In those individuals in whom IGIM is preferred for HAV postexposure prophylaxis, a dose of HepA vaccine should be given simultaneously (using different syringes and different injection sites) if the vaccine is indicated for other reasons (e.g., catch-up vaccination, preexposure vaccination in high-risk groups) and is not contraindicated. If a dose of HepA vaccine is used with or without IGIM for HAV postexposure prophylaxis, a second (booster) dose of the vaccine should be administered according to the usually recommended schedule to ensure long-term protection.
Monovalent HepA vaccine (Havrix, Vaqta) should be used when active immunization is indicated for HAV postexposure prophylaxis. Data not available to date regarding efficacy of the fixed-combination vaccine containing HepA vaccine and HepB vaccine (HepA-HepB; Twinrix) for postexposure prophylaxis.
If HAV postexposure prophylaxis is indicated, administer as soon as possible (within 2 weeks of exposure).
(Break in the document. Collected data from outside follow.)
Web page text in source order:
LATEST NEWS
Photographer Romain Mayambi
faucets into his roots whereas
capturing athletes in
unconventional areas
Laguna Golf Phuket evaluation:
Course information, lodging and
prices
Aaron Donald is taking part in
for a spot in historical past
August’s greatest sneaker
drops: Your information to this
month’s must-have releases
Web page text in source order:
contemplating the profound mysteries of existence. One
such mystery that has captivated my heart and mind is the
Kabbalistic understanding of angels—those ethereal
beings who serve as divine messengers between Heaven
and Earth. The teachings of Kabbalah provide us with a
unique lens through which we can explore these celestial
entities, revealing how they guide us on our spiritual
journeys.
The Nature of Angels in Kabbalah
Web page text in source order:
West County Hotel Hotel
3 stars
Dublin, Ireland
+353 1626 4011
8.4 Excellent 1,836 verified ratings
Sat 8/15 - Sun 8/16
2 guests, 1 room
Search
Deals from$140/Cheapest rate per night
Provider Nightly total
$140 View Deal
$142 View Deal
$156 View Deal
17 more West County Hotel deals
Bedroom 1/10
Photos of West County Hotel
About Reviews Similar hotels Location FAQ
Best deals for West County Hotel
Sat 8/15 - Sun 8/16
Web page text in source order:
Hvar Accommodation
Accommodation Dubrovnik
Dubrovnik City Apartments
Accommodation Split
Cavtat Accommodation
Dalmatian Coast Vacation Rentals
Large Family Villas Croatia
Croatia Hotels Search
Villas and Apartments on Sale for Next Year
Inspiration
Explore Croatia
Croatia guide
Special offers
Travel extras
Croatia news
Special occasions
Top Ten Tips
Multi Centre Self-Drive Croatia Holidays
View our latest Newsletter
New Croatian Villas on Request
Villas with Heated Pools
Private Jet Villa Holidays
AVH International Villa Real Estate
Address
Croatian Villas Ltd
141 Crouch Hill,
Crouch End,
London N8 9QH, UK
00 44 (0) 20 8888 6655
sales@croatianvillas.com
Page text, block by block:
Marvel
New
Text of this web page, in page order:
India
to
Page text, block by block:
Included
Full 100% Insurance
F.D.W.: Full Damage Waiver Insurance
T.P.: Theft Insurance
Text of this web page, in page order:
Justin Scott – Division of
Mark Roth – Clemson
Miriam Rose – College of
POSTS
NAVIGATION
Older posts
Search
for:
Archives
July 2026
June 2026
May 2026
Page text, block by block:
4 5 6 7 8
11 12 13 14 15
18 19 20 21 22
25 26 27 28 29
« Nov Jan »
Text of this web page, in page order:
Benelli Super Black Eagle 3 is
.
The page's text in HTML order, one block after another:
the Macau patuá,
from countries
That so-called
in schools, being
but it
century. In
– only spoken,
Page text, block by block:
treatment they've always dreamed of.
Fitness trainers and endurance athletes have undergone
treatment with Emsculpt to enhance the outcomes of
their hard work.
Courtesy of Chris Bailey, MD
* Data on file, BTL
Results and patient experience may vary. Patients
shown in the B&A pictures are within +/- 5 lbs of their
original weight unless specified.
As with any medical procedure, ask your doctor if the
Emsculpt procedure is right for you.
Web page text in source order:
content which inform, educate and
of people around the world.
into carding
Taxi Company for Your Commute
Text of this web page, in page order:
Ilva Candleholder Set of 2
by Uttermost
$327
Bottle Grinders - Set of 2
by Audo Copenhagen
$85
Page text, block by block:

Data not available regarding efficacy of HAV postexposure prophylaxis administered >2 weeks after exposure.
HAV postexposure prophylaxis is indicated in all previously unvaccinated individuals who have had household or sexual contact (within the last 2 weeks) with an individual with serologically confirmed HAV. Also consider HAV postexposure prophylaxis for individuals exposed (within the last 2 weeks) through other types of ongoing, close personal contact (e.g., regular babysitting).
Contacts who have shared illicit drugs (within the last 2 weeks) with an individual with serologically confirmed HAV should receive HAV postexposure prophylaxis.
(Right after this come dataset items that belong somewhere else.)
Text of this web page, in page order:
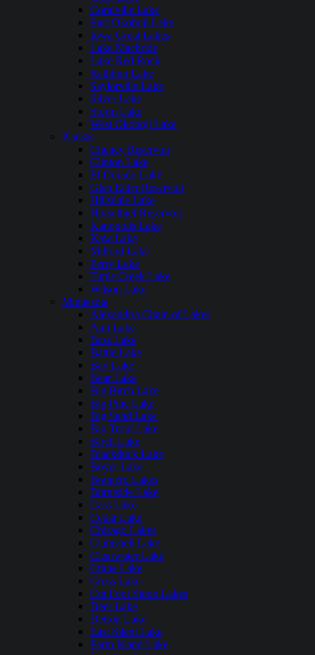
Coralville Lake
East Okoboji Lake
Iowa Great Lakes
Lake Macbride
Lake Red Rock
Rathbun Lake
Saylorville Lake
Silver Lake
Storm Lake
West Okoboji Lake
Kansas
Cheney Reservoir
Clinton Lake
El Dorado Lake
Glen Elder Reservoir
Hillsdale Lake
Horsethief Reservoir
Kanopolis Lake
Kaw Lake
Milford Lake
Perry Lake
Tuttle Creek Lake
Wilson Lake
Minnesota
Alexandria Chain of Lakes
Ann Lake
Bass Lake
Battle Lake
Bay Lake
Bear Lake
Big Birch Lake
Big Pine Lake
Big Sand Lake
Big Trout Lake
Birch Lake
Blackduck Lake
Boyer Lake
Brainerd Lakes
Burntside Lake
Cass Lake
Cedar Lake
Chisago Lakes
Clamshell Lake
Clearwater Lake
Crane Lake
Cross Lake
Cut Foot Sioux Lakes
Deer Lake
Detroit Lake
East Silent Lake
Farm Island Lake
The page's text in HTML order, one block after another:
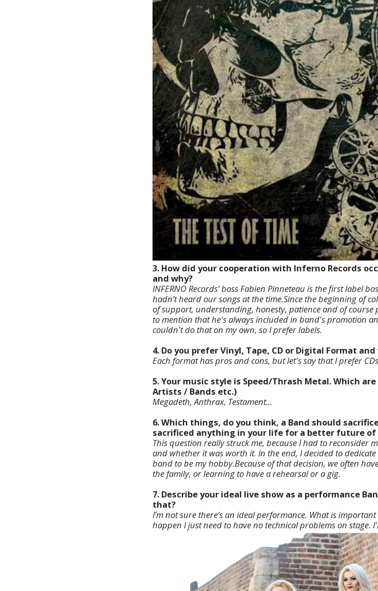
3. How did your cooperation with Inferno Records
and why?
INFERNO Records’ boss Fabien Pinneteau is the first label
hadn’t heard our songs at the time.Since the beginning of
of support, understanding, honesty, patience and of course
to mention that he's always included in band's promotion
couldn't do that on my own, so I prefer labels.
4. Do you prefer Vinyl, Tape, CD or Digital Format
Each format has pros and cons, but let's say that I prefer
5. Your music style is Speed/Thrash Metal. Which
Artists / Bands etc.)
Megadeth, Anthrax, Testament...
6. Which things, do you think, a Band should
sacrificed anything in your life for a better future of
This question really struck me, because I had to reconsider
and whether it was worth it. In the end, I decided to
band to be my hobby.Because of that decision, we often
the family, or learning to have a rehearsal or a gig.
7. Describe your ideal live show as a performance
that?
I’m not sure there’s an ideal performance. What is
happen I just need to have no technical problems on stage.
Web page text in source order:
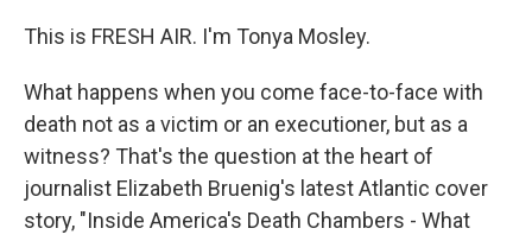
This is FRESH AIR. I'm Tonya Mosley.
What happens when you come face-to-face with
death not as a victim or an executioner, but as a
witness? That's the question at the heart of
journalist Elizabeth Bruenig's latest Atlantic cover
story, "Inside America's Death Chambers - What
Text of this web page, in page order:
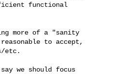
functional
more of a "sanity
to accept,
etc.
we should focus
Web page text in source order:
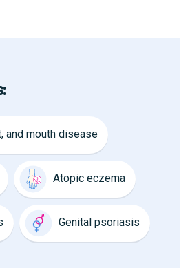
and mouth disease
Atopic eczema
Genital psoriasis
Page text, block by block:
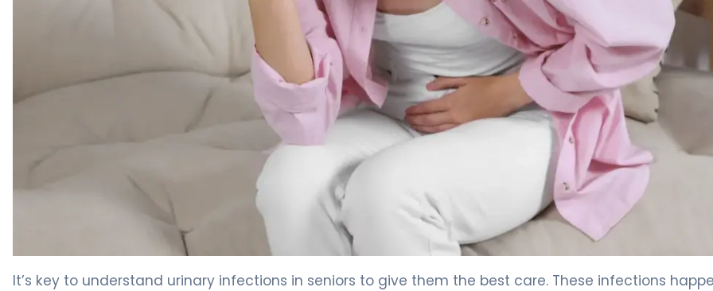
It’s key to understand urinary infections in seniors to give them the best care. These infections
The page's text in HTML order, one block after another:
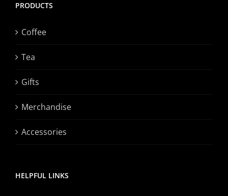
PRODUCTS
Coffee
Tea
Gifts
Merchandise
Accessories
HELPFUL LINKS
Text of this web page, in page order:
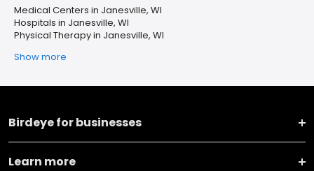
Medical Centers in Janesville, WI
Hospitals in Janesville, WI
Physical Therapy in Janesville, WI
Show more
Birdeye for businesses
Learn more
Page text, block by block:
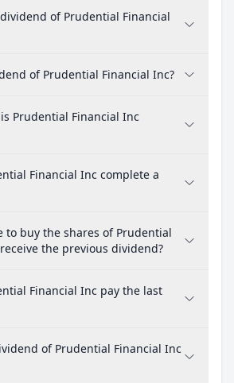
of Prudential Financial
of Prudential Financial Inc?
Prudential Financial Inc
Financial Inc complete a
to buy the shares of Prudential
the previous dividend?
Financial Inc pay the last
of Prudential Financial Inc
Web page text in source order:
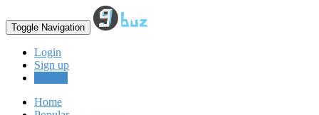
Toggle Navigation
Login
Sign up
Home

Administer HAV postexposure prophylaxis to all previously unvaccinated staff and attendees of child-care centers or homes if ≥1 case of HAV is recognized in children or employees or if HAV is recognized in ≥2 households of center attendees (within the last 2 weeks). In centers that do not provide care to children who wear diapers, HAV postexposure prophylaxis is indicated only in classroom contacts of the index patient. If an outbreak occurs (i.e., HAV in ≥3 families), HAV postexposure prophylaxis should also be considered for members of households that have diapered children attending the center.
If HAV is diagnosed in a food handler, ACIP recommends HAV postexposure prophylaxis (within 2 weeks) for other food handlers at the same establishment. Because common-source transmission to patrons is unlikely, HAV postexposure prophylaxis is not usually indicated for restaurant patrons, but may be considered if the food handler directly handled uncooked or cooked food and had diarrhea or poor hygienic practices and if patrons can be identified and treated within 2 weeks of exposure. Settings where repeated HAV exposure might have occurred (e.g., institutional cafeterias) warrant stronger consideration of postexposure prophylaxis for patrons.
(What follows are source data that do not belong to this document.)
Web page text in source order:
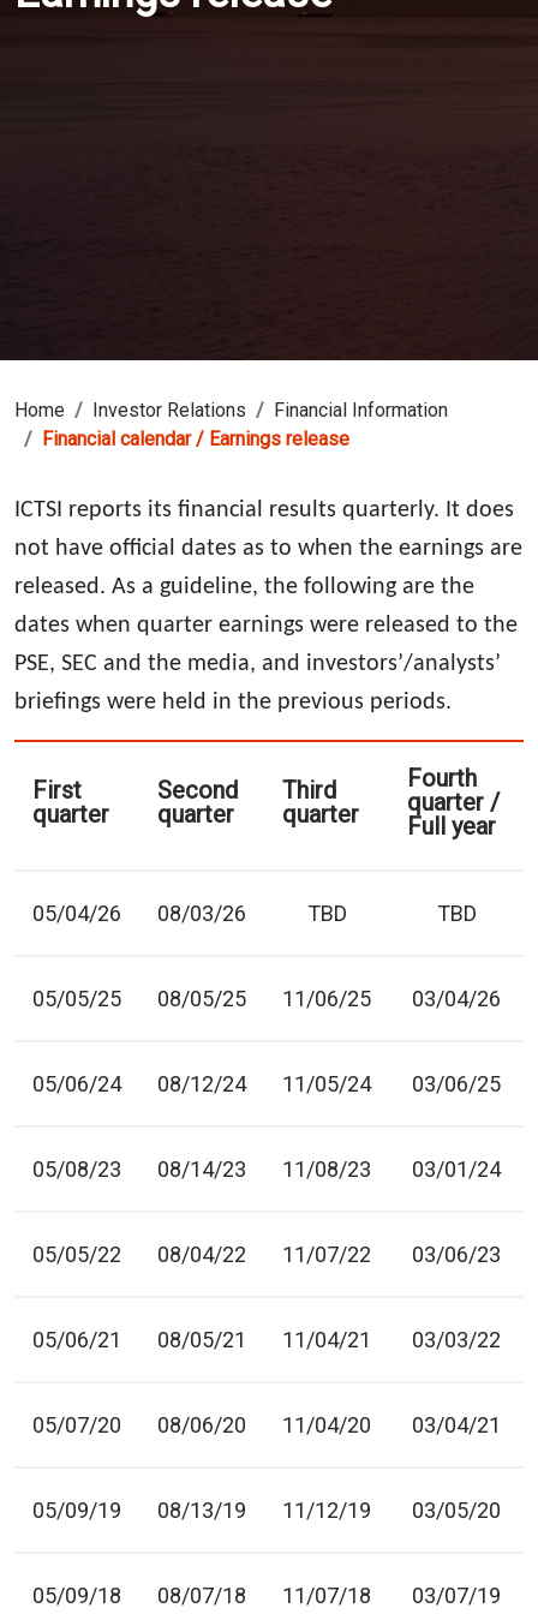
Home Investor Relations
Financial Information
Financial calendar / Earnings release
ICTSI reports its financial results quarterly. It does
not have official dates as to when the earnings are
released. As a guideline, the following are the
dates when quarter earnings were released to the
PSE, SEC and the media, and investors’/analysts’
briefings were held in the previous periods.
First
quarter
Second
quarter
Third
quarter
Fourth
quarter /
Full year
05/04/26 08/03/26 TBD TBD
05/05/25 08/05/25 11/06/25 03/04/26
05/06/24 08/12/24 11/05/24 03/06/25
05/08/23 08/14/23 11/08/23 03/01/24
05/05/22 08/04/22 11/07/22 03/06/23
05/06/21 08/05/21 11/04/21 03/03/22
05/07/20 08/06/20 11/04/20 03/04/21
05/09/19 08/13/19 11/12/19 03/05/20
05/09/18 08/07/18 11/07/18 03/07/19

When an individual with HAV is admitted to a hospital, health-care personnel do not need to receive routine HAV postexposure prophylaxis; careful hygienic practices should be emphasized in such situations.
If an epidemiologic investigation indicates that HAV transmission has occurred among students in a school or among hospital patients and/or hospital staff, ACIP recommends HAV postexposure prophylaxis in individuals who have close contact with index patients.
Routine HAV postexposure prophylaxis is not indicated when a single HAV case occurs in an elementary or secondary school or an office or other work setting and the source case is outside the school or work setting.
HAV postexposure prophylaxis is not usually indicated after a common-source HAV outbreak if cases have begun to occur because the 2-week period when such prophylaxis is known to be effective will have been exceeded.